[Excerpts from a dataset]
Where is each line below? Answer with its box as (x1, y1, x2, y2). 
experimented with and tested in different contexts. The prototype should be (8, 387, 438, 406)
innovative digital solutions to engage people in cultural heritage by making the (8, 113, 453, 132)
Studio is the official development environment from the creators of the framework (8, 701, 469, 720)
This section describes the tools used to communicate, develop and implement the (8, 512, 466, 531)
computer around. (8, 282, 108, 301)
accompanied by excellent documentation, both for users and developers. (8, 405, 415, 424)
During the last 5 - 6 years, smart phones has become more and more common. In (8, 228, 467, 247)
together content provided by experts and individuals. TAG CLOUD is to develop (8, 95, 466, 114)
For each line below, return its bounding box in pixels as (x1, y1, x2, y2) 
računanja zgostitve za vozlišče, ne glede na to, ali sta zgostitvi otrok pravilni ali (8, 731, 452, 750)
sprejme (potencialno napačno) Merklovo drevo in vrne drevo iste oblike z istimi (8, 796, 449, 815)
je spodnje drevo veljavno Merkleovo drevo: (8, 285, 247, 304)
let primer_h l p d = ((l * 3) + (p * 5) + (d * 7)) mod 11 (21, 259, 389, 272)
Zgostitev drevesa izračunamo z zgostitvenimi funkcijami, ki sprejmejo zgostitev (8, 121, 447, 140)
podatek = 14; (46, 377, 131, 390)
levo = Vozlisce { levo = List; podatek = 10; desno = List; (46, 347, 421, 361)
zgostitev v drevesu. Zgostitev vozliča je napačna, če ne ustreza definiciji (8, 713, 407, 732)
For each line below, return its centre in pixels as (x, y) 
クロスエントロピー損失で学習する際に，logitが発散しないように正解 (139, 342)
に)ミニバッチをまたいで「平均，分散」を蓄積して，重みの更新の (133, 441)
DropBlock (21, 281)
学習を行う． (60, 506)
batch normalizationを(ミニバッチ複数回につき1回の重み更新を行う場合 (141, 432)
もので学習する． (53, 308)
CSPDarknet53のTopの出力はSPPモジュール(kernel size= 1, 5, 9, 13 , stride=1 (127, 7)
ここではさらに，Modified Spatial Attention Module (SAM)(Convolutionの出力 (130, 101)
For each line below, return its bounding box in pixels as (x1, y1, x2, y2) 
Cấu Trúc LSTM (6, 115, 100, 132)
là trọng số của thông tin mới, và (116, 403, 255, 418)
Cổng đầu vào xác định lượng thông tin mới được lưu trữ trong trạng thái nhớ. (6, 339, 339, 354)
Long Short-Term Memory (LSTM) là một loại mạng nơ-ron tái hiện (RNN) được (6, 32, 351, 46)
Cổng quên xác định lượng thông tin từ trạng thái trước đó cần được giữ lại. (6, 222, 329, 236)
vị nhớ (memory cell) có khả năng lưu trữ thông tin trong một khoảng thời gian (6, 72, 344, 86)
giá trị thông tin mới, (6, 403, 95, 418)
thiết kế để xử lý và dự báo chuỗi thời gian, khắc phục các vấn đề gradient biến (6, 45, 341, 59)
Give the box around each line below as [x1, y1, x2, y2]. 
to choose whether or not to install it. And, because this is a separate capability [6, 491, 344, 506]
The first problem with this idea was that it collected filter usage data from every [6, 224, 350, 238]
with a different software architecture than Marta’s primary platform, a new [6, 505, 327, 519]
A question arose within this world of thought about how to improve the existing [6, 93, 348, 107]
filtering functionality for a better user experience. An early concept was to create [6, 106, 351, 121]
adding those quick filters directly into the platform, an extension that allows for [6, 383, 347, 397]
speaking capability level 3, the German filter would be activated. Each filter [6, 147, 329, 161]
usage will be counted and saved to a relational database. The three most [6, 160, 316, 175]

● TASK DETAILS: Reproduce each line above exactly.

● RESPONSE:
Where is each line below? Answer with its box as (x1, y1, x2, y2). 
experimented with and tested in different contexts. The prototype should be (8, 387, 438, 406)
innovative digital solutions to engage people in cultural heritage by making the (8, 113, 453, 132)
Studio is the official development environment from the creators of the framework (8, 701, 469, 720)
This section describes the tools used to communicate, develop and implement the (8, 512, 466, 531)
computer around. (8, 282, 108, 301)
accompanied by excellent documentation, both for users and developers. (8, 405, 415, 424)
During the last 5 - 6 years, smart phones has become more and more common. In (8, 228, 467, 247)
together content provided by experts and individuals. TAG CLOUD is to develop (8, 95, 466, 114)
For each line below, return its bounding box in pixels as (x1, y1, x2, y2) 
računanja zgostitve za vozlišče, ne glede na to, ali sta zgostitvi otrok pravilni ali (8, 731, 452, 750)
sprejme (potencialno napačno) Merklovo drevo in vrne drevo iste oblike z istimi (8, 796, 449, 815)
je spodnje drevo veljavno Merkleovo drevo: (8, 285, 247, 304)
let primer_h l p d = ((l * 3) + (p * 5) + (d * 7)) mod 11 (21, 259, 389, 272)
Zgostitev drevesa izračunamo z zgostitvenimi funkcijami, ki sprejmejo zgostitev (8, 121, 447, 140)
podatek = 14; (46, 377, 131, 390)
levo = Vozlisce { levo = List; podatek = 10; desno = List; (46, 347, 421, 361)
zgostitev v drevesu. Zgostitev vozliča je napačna, če ne ustreza definiciji (8, 713, 407, 732)
For each line below, return its centre in pixels as (x, y) 
クロスエントロピー損失で学習する際に，logitが発散しないように正解 (139, 342)
に)ミニバッチをまたいで「平均，分散」を蓄積して，重みの更新の (133, 441)
DropBlock (21, 281)
学習を行う． (60, 506)
batch normalizationを(ミニバッチ複数回につき1回の重み更新を行う場合 (141, 432)
もので学習する． (53, 308)
CSPDarknet53のTopの出力はSPPモジュール(kernel size= 1, 5, 9, 13 , stride=1 (127, 7)
ここではさらに，Modified Spatial Attention Module (SAM)(Convolutionの出力 (130, 101)
For each line below, return its bounding box in pixels as (x1, y1, x2, y2) 
Cấu Trúc LSTM (6, 115, 100, 132)
là trọng số của thông tin mới, và (116, 403, 255, 418)
Cổng đầu vào xác định lượng thông tin mới được lưu trữ trong trạng thái nhớ. (6, 339, 339, 354)
Long Short-Term Memory (LSTM) là một loại mạng nơ-ron tái hiện (RNN) được (6, 32, 351, 46)
Cổng quên xác định lượng thông tin từ trạng thái trước đó cần được giữ lại. (6, 222, 329, 236)
vị nhớ (memory cell) có khả năng lưu trữ thông tin trong một khoảng thời gian (6, 72, 344, 86)
giá trị thông tin mới, (6, 403, 95, 418)
thiết kế để xử lý và dự báo chuỗi thời gian, khắc phục các vấn đề gradient biến (6, 45, 341, 59)
Give the box around each line below as [x1, y1, x2, y2]. 
to choose whether or not to install it. And, because this is a separate capability [6, 491, 344, 506]
The first problem with this idea was that it collected filter usage data from every [6, 224, 350, 238]
with a different software architecture than Marta’s primary platform, a new [6, 505, 327, 519]
A question arose within this world of thought about how to improve the existing [6, 93, 348, 107]
filtering functionality for a better user experience. An early concept was to create [6, 106, 351, 121]
adding those quick filters directly into the platform, an extension that allows for [6, 383, 347, 397]
speaking capability level 3, the German filter would be activated. Each filter [6, 147, 329, 161]
usage will be counted and saved to a relational database. The three most [6, 160, 316, 175]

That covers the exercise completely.